There’s been a belief among industry figures that West Coast hasn’t taken its AFLW program seriously since entering the competition in 2020. But Pearce’s appointment was the instant injection of credibility and grandeur that West Coast’s women’s team desperately craved.

“I was happy for her but I was also happy for the players at West Coast,” Chiera said. “They have players that are incredibly talented and I knew they were getting a coach who was going to support and challenge them and create an environment where they can thrive.

“She’s got a velvet sledgehammer. She has this amazing way of telling the truth in a way that will take you forward.

“I know what she can do for people and I’m excited to see what she does with this group.”

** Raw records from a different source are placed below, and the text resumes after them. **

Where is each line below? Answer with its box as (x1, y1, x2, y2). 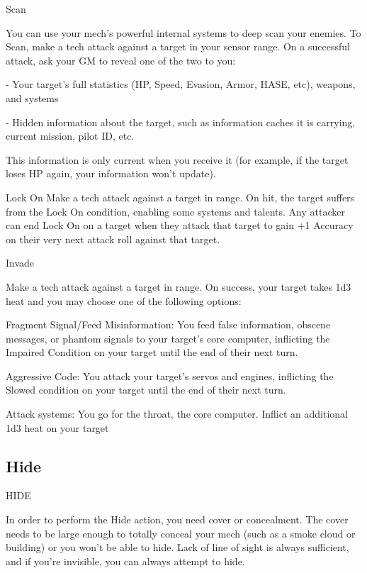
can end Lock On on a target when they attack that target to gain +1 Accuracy (6, 218, 354, 233)
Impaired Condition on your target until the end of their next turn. (6, 345, 298, 360)
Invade (6, 255, 35, 270)
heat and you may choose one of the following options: (6, 293, 242, 308)
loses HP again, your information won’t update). (6, 166, 216, 181)
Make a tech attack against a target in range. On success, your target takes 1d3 (6, 279, 351, 294)
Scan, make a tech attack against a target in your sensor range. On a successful (6, 39, 350, 54)
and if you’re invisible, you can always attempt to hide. (6, 553, 245, 568)
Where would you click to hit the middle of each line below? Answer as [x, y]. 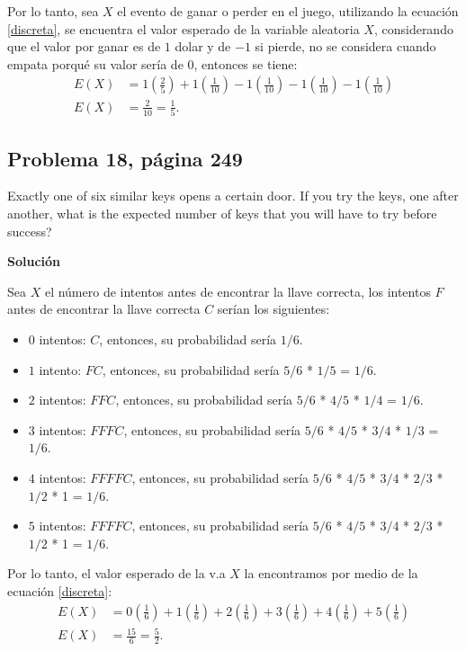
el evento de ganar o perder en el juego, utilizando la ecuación [288, 11]
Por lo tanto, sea [53, 11]
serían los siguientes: [273, 309]
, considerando [413, 28]
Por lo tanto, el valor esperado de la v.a [116, 573]
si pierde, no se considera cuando [345, 46]
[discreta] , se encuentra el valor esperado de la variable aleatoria [184, 28]
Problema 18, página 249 [125, 158]
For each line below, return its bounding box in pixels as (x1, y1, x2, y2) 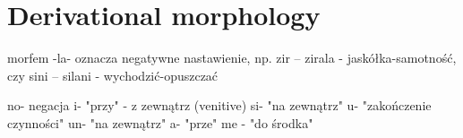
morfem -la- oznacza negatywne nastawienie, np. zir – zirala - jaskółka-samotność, (7, 48, 457, 67)
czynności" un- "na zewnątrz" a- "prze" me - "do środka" (7, 113, 313, 132)
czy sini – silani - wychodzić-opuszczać (7, 65, 219, 84)
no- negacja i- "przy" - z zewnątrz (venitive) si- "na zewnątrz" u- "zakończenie (7, 96, 432, 115)
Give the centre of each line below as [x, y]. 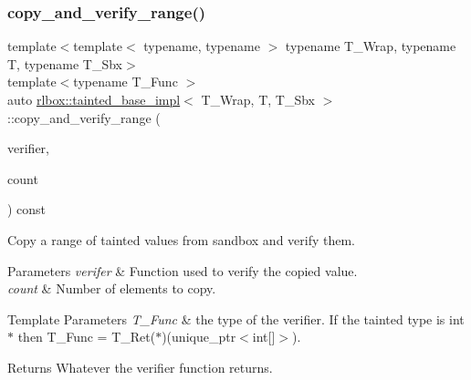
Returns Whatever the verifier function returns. [140, 367]
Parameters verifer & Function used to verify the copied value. [183, 270]
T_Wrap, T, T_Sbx [258, 99]
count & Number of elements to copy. [112, 288]
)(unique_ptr [199, 337]
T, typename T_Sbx [65, 63]
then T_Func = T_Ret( [87, 337]
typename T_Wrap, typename [371, 46]
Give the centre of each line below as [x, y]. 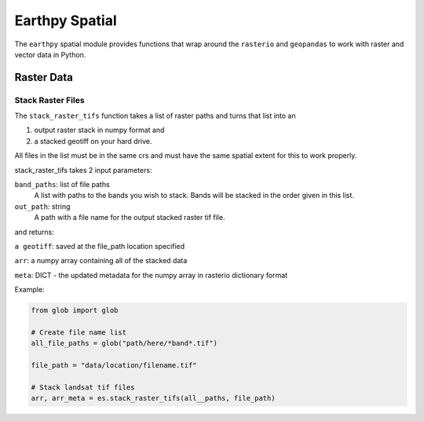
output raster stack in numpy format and [99, 130]
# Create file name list [79, 332]
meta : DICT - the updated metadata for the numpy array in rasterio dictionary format [151, 275]
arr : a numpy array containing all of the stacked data [101, 261]
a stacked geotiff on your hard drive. [93, 141]
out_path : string [42, 206]
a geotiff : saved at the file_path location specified [100, 246]
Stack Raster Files [50, 100]
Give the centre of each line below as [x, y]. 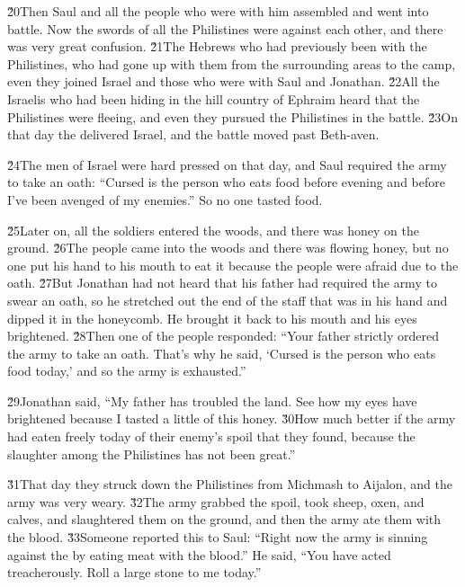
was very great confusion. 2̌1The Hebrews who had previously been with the [217, 46]
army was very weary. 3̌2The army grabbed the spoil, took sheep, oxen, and [216, 501]
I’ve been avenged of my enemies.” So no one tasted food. [165, 199]
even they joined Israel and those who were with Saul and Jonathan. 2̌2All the [224, 81]
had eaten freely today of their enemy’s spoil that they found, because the [211, 436]
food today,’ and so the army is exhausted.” [127, 371]
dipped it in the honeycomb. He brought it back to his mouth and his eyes [212, 318]
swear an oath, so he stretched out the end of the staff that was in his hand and [228, 300]

The players can feel it too.

West Coast’s lack of success has tested their patience for years. Some, fed up, have left. A talented core chose to remain but have been let down by a lack of progress.

The arrival of Pearce was reward for loyalty.

It also made some little girls’ dreams come true.

Roxy Roux requested a trade to West Coast without knowing that Pearce was going to be coach. It was a blessing in disguise given that she would’ve had to explain the poster of the former Melbourne captain hanging on her wall at home.

“This particular poster was from back in the Exhibition Game days,” Roux said. “I don’t have her signature but it’s not too late.

“I remember her coming and talking to us at a school girls championships. She walks in the room and they said ‘Does everyone know who this is?’ And we’re like ‘Oh we absolutely know.’

“That poster on the wall says it all. She wants the best for you and the best from you.

“I’m like a sponge. I’m soaking up as much of Daisy Pearce as I can.”

Picture: Will Russell/AFL Photos
Picture: Will Russell/AFL Photos

Belinda Smith is one of just five remaining members of West Coast’s inaugural AFLW squad still on the list. Even a veteran can fangirl over the name most synonymous with women’s football.

The Melbourne Cup takes on a different meaning in the Smith household.

“My brother is a big Melbourne fan and we had two foals born just after the AFL grand final in 2017 so we named one Dusty and the other Daisy,” Smith said. “We’re a big footy family and the names had a nice flow.

“Literally the first thing I did when it was announced that Dais would be our coach is call my dad and ask him how Daisy the horse was going. And how should I break the news to coach Daisy that we have a horse named after her.”

Then there’s West Coast captain Emma Swanson.

The combative midfielder was seething with jealousy when the Demons broke through for their maiden AFLW premiership in 2022. And that competitive instinct bubbled up again when Pearce arrived at the club.

“I’ve played a lot of footy against her and she was always the opposition and she was always successful,” Swanson said. “Sometimes my toxic competitiveness gets the best of me.

“We did a swimming session in January. I was swimming alongside her and every time I took a breath I was like ‘I’ve got to beat her.’ I was driving home after that session and I was like ‘Nah, she’s the coach now. She’s not my opponent anymore.’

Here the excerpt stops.